Ägypten steht nach der Bestechungsanklage gegen Senator Menendez vor einer genauen Prüfung durch die USA


Washington, D.C – Die Korruptionsvorwürfe gegen den US-Spitzensenator Bob Menendez hätten sich ein Hollywood-Autor ausdenken können: Es geht um Goldbarren, mit Bargeld gefüllte Umschläge und ein Luxusauto.

Für viele Kollegen von Menendez im Kongress und Menschenrechtsaktivisten ist der Fall jedoch weitaus folgenreicher als seine filmähnliche Intrige.

Menendez wird vorgeworfen, Bestechungsgelder angenommen zu haben, weil er sein gewähltes Amt zugunsten der ägyptischen Regierung genutzt hat. Die Vorwürfe werfen jedoch Fragen zu den umfassenderen Beziehungen zwischen den USA und Ägypten auf – eine Beziehung, die aufgrund von Menschenrechtsbedenken auf dem Prüfstand steht.

„Dies ist nicht nur das Problem einer einzigen korrupten Person. Es handelt sich um eine problematische Beziehung, die nicht auf den Idealen und Werten der Achtung der Demokratie und der Menschenrechte basiert“, sagte Nancy Okail, Präsidentin des Center for International Policy, einer in den USA ansässigen Denkfabrik.
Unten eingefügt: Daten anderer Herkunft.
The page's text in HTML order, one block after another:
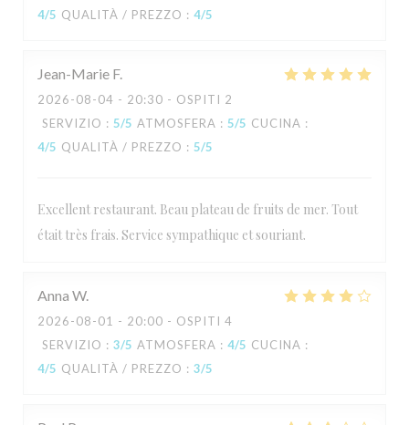
4/5 QUALITÀ / PREZZO : 4/5
Jean-Marie F
2026-08-04 - 20:30 - OSPITI 2
SERVIZIO : 5/5 ATMOSFERA : 5/5 CUCINA :
4/5 QUALITÀ / PREZZO : 5/5
Excellent restaurant. Beau plateau de fruits de mer. Tout
était très frais. Service sympathique et souriant.
Anna W
2026-08-01 - 20:00 - OSPITI 4
SERVIZIO : 3/5 ATMOSFERA : 4/5 CUCINA :
4/5 QUALITÀ / PREZZO : 3/5
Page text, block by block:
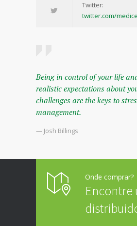
Twitter:
twitter.com/
Being in control of your life
realistic expectations about
challenges are the keys to
management.
— Josh Billings
Onde comprar?
Encontre

Menschenrechtsgruppen haben der Regierung des ägyptischen Präsidenten Abdel Fattah el-Sisi, die 2013 durch einen Militärputsch an die Macht kam, vorgeworfen, Zehntausende Dissidenten inhaftiert und praktisch jede politische Opposition verboten zu haben.

Die Regierung von El-Sisi hat Vorwürfe von Rechtsverletzungen zurückgewiesen und gleichzeitig die Notwendigkeit betont, die Stabilität im Land aufrechtzuerhalten. Doch in Washington mehren sich die Forderungen, die Beziehungen zu Kairo zu überdenken – insbesondere nach der Anklageerhebung im letzten Monat.

„Dies sollte eine längst überfällige Neubewertung der bilateralen Beziehungen zwischen den USA und Ägypten auslösen“, sagte Okail gegenüber Al Jazeera.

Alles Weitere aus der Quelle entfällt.